Thanks, Gary. Depending on what happens later this month, I may just very well be looking to make space in that tank for new additions. I think your tank would look pretty good with 3 blue-faced heckels that aren't!!! Well, they ARE heckels, but they certainly AREN'T blue-faced  The little one I'll never be able to part with - it's an ica heckel that I got from James last year. It's a favorite for sure.


----------



## seanyuki (Apr 22, 2010)

Nice discus Shelley.....so how many tanks at home now for your discus addiction


----------



## Chappy (Apr 21, 2010)

seanyuki said:


> Nice discus Shelley.....so how many tanks at home now for your discus addiction


Hi Francis!!!

Only one - I almost turned the Osaka into a discus tank too, but couldn't bring myself to get rid of the blue angels so it's turned into a free for all with discus, angels, kribs, gouramis, a couple of africans, oh and a goldfish named Fluffy!!!!!

I am seriously considering upgrading the 90 to a 180 in the near future.

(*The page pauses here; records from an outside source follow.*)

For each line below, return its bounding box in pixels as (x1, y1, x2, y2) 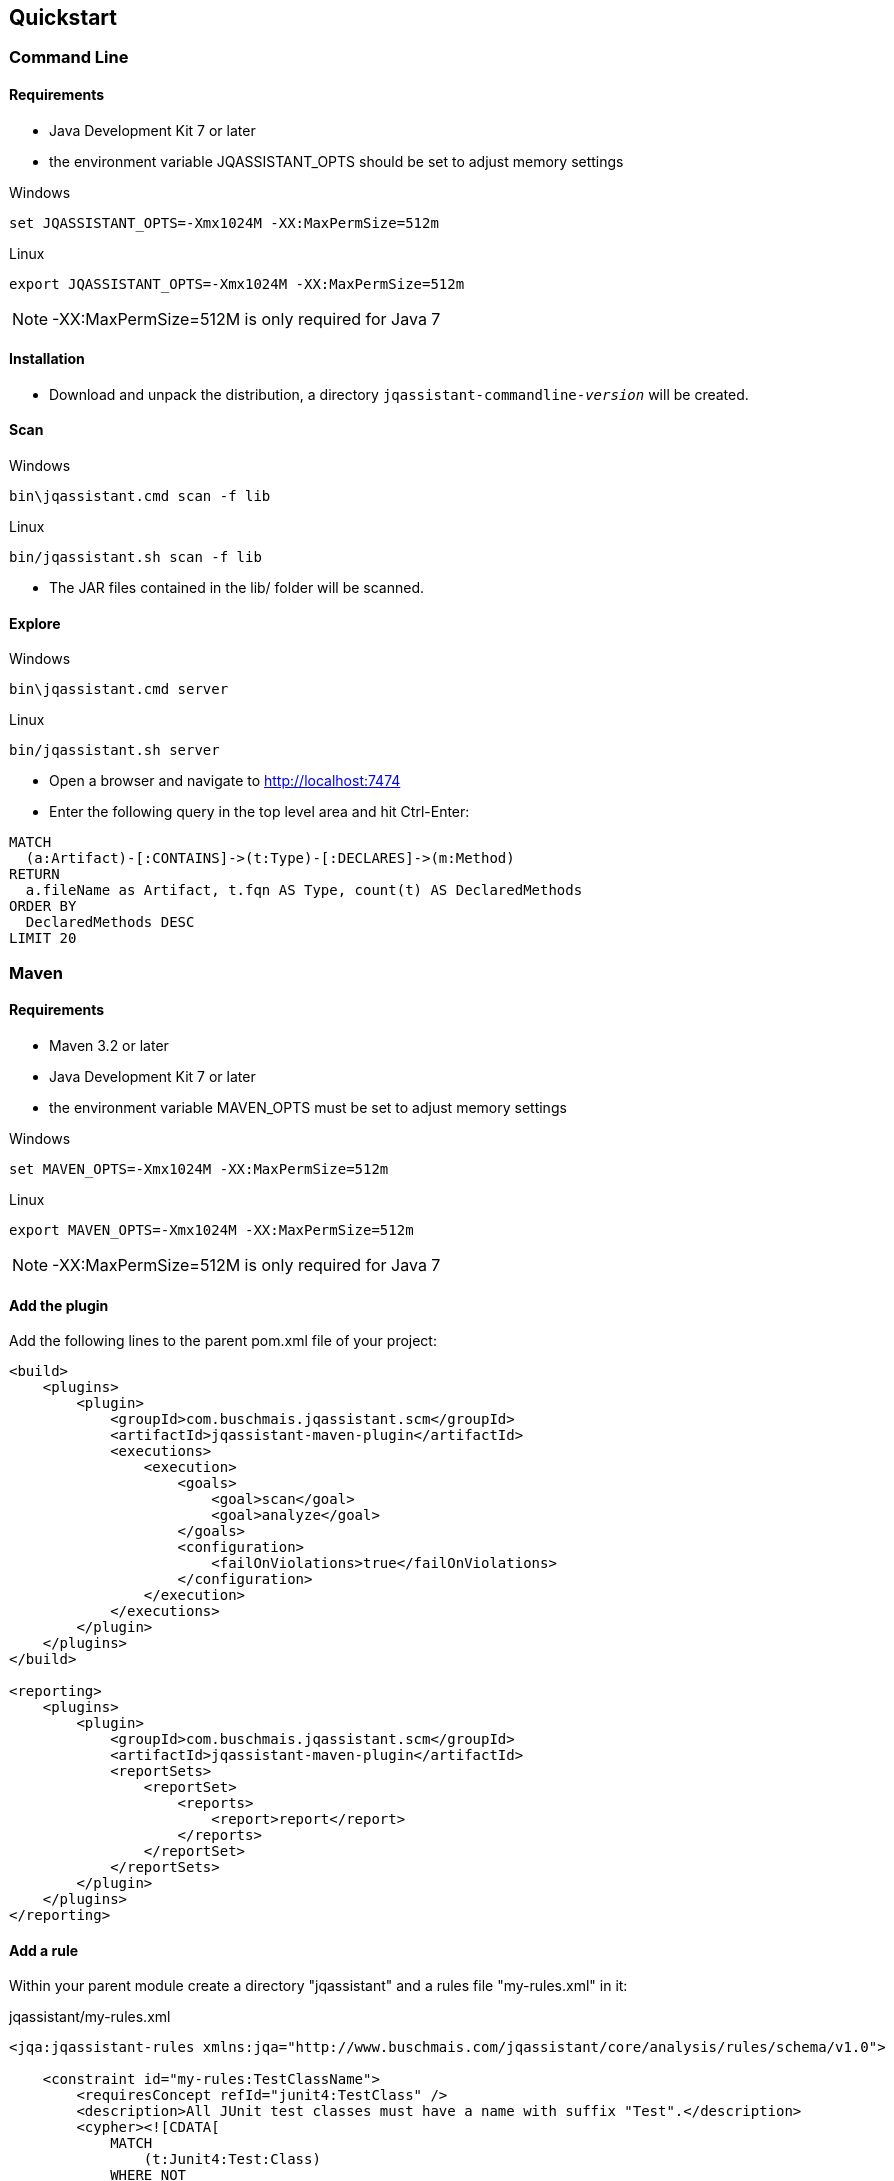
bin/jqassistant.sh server (9, 742, 220, 759)
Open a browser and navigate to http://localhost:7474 (49, 772, 401, 790)
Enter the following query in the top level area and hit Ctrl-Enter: (49, 803, 470, 821)
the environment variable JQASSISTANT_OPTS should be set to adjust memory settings (49, 152, 624, 170)
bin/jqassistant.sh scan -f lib (9, 549, 262, 566)
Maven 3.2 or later (49, 1036, 169, 1054)
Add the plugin (9, 1296, 109, 1314)
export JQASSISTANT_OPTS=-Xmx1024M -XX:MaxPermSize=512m (9, 275, 465, 292)
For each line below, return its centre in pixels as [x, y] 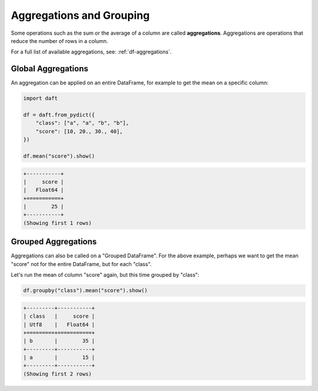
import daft [41, 98]
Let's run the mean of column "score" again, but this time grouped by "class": [105, 275]
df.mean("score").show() [59, 156]
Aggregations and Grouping [80, 15]
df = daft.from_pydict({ [59, 115]
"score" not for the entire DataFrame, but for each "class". [81, 264]
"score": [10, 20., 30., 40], [79, 131]
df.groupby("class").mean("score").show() [85, 291]
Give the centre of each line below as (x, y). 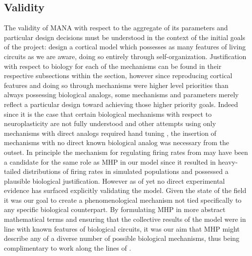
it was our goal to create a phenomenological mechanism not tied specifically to (123, 200)
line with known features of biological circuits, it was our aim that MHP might (122, 228)
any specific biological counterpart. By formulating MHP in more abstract (115, 209)
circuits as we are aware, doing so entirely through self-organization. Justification (125, 56)
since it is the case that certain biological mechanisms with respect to (108, 114)
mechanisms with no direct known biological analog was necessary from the (116, 142)
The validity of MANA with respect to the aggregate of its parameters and (116, 28)
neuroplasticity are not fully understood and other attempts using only (110, 123)
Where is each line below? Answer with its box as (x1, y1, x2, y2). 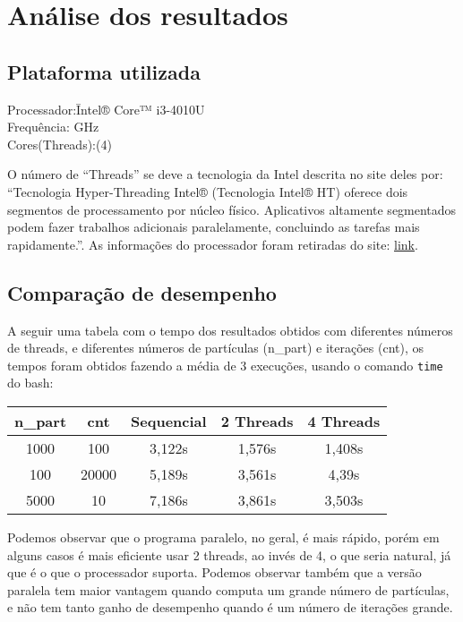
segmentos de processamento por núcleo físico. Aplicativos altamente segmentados (7, 200, 457, 218)
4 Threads (307, 410, 381, 431)
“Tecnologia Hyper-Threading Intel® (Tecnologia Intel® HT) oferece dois (7, 182, 408, 200)
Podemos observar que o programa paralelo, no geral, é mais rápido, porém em (7, 527, 440, 546)
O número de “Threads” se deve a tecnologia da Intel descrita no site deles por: (7, 165, 443, 183)
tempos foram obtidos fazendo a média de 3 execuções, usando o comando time (7, 355, 443, 374)
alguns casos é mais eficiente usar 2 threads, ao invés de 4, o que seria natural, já (7, 545, 451, 564)
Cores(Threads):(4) (7, 134, 112, 153)
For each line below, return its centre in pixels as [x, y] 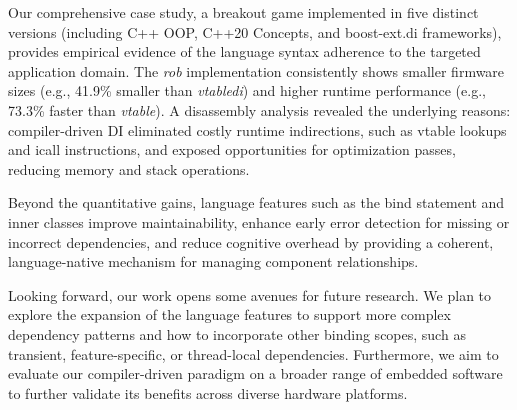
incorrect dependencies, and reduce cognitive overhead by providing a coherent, [251, 241]
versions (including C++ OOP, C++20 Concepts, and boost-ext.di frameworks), [255, 31]
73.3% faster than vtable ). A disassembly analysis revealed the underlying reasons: [259, 109]
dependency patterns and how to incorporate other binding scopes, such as [237, 333]
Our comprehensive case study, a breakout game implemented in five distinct [243, 12]
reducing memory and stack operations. [129, 168]
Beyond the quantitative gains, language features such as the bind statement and [256, 202]
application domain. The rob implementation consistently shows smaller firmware [256, 70]
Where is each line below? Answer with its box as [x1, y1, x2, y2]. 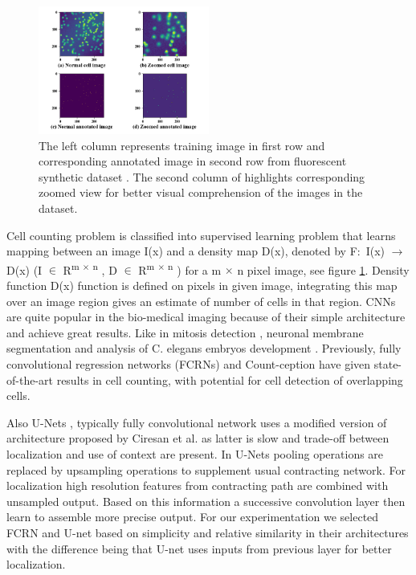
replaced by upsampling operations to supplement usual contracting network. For [6, 461, 406, 478]
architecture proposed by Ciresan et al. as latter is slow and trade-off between [6, 430, 389, 447]
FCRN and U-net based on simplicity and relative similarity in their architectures [6, 524, 409, 540]
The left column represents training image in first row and [39, 137, 325, 153]
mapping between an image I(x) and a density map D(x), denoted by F [6, 243, 357, 259]
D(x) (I [6, 261, 43, 278]
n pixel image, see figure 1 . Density [237, 261, 410, 278]
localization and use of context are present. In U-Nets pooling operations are [6, 445, 384, 462]
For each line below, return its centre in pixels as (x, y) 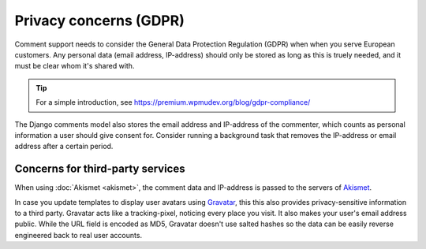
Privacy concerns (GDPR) (99, 20)
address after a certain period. (64, 147)
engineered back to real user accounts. (78, 235)
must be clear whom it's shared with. (75, 66)
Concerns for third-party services (100, 169)
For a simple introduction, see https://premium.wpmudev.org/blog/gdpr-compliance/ (173, 102)
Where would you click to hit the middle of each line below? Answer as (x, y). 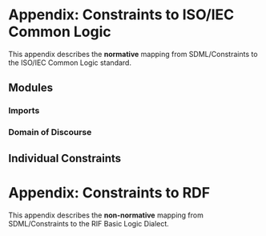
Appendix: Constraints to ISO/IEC (121, 15)
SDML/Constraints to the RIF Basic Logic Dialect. (89, 223)
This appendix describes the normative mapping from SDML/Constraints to (133, 54)
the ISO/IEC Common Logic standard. (70, 63)
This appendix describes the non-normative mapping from (106, 215)
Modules (31, 88)
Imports (24, 111)
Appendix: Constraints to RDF (109, 192)
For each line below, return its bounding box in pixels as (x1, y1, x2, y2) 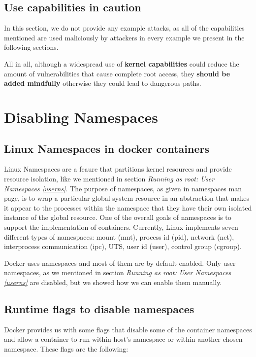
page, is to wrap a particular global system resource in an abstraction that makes (4, 193, 250, 203)
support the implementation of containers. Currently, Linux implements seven (4, 221, 238, 232)
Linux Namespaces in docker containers (4, 141, 209, 156)
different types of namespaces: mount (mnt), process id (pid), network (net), (4, 231, 234, 242)
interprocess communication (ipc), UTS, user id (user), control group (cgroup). (4, 241, 242, 251)
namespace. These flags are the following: (4, 343, 128, 354)
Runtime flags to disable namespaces (4, 301, 194, 316)
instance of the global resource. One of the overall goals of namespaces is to (4, 212, 231, 222)
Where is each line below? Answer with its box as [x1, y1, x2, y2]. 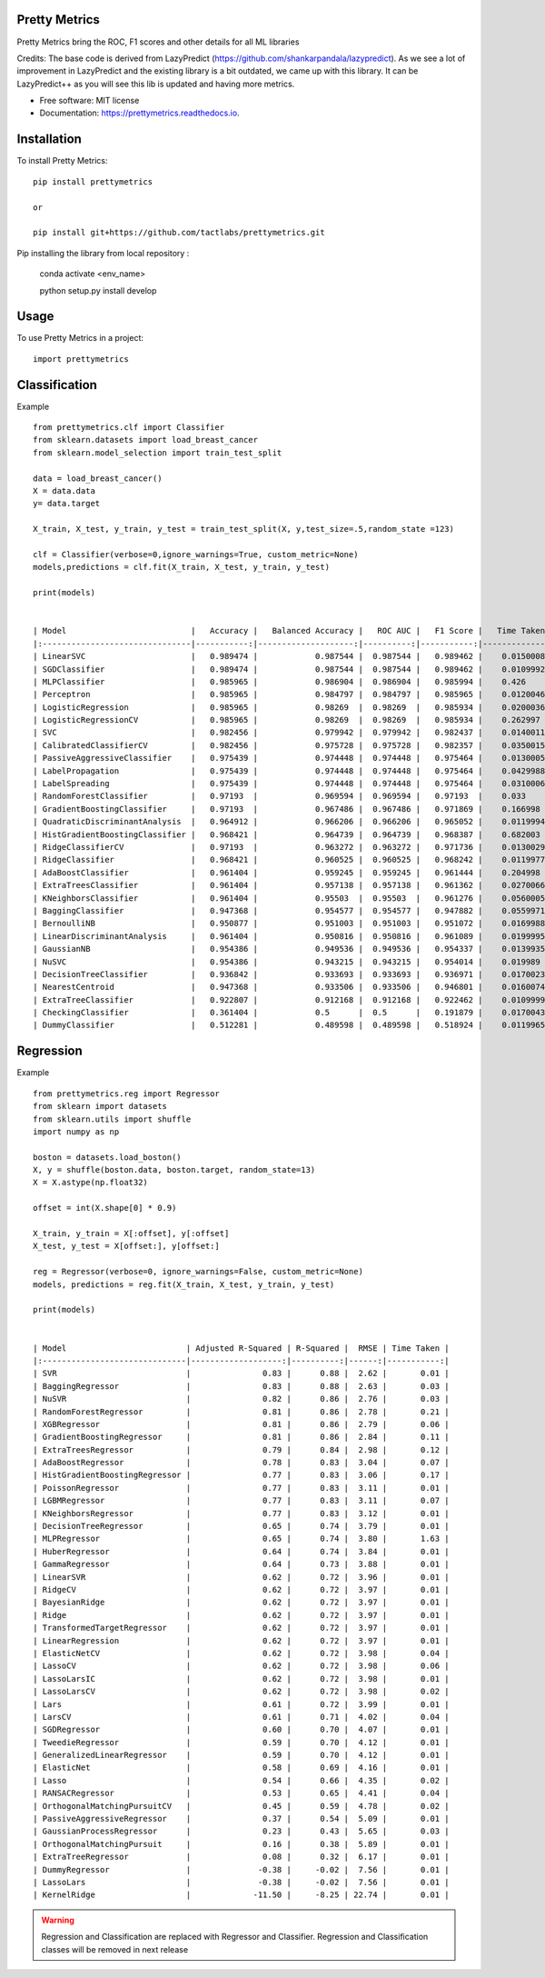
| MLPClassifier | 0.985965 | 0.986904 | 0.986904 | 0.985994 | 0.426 [33, 676, 527, 686]
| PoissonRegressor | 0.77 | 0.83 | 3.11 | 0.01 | [33, 1483, 450, 1493]
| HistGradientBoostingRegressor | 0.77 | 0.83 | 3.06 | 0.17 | [33, 1470, 450, 1481]
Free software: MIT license [39, 95, 140, 106]
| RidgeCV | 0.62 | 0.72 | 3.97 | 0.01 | [33, 1584, 450, 1594]
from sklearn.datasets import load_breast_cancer [33, 435, 259, 445]
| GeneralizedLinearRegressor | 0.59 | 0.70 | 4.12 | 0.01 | [33, 1750, 450, 1761]
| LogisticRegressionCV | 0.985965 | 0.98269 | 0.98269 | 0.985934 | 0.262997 [33, 714, 540, 725]
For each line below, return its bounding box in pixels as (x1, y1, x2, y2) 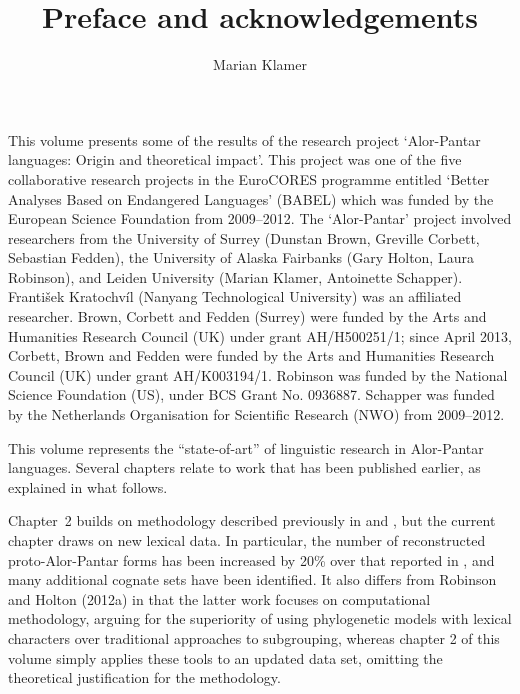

So what about you - what have you got going on with your tanks.......


----------



## ninez (Apr 21, 2010)

can these guys get away with weekly water change??
makes me want to keep discus again..


----------



## seanyuki (Apr 22, 2010)

Hi Shelley......only a 20 gallons tank with those 8 small juv wild discus from April lol.......my wishlist as flws.....Albino Blue Diamonds(April) & Red Pupils 3R2(Dan Espinosa) hopefully in late Spring.


----------



## Mferko (Jun 8, 2010)

you and gary are slowly turning me into a discus fan, tbh i like the looks of these alot more than some of the line bred discus... the bold black stripes thru the eyes look awesome.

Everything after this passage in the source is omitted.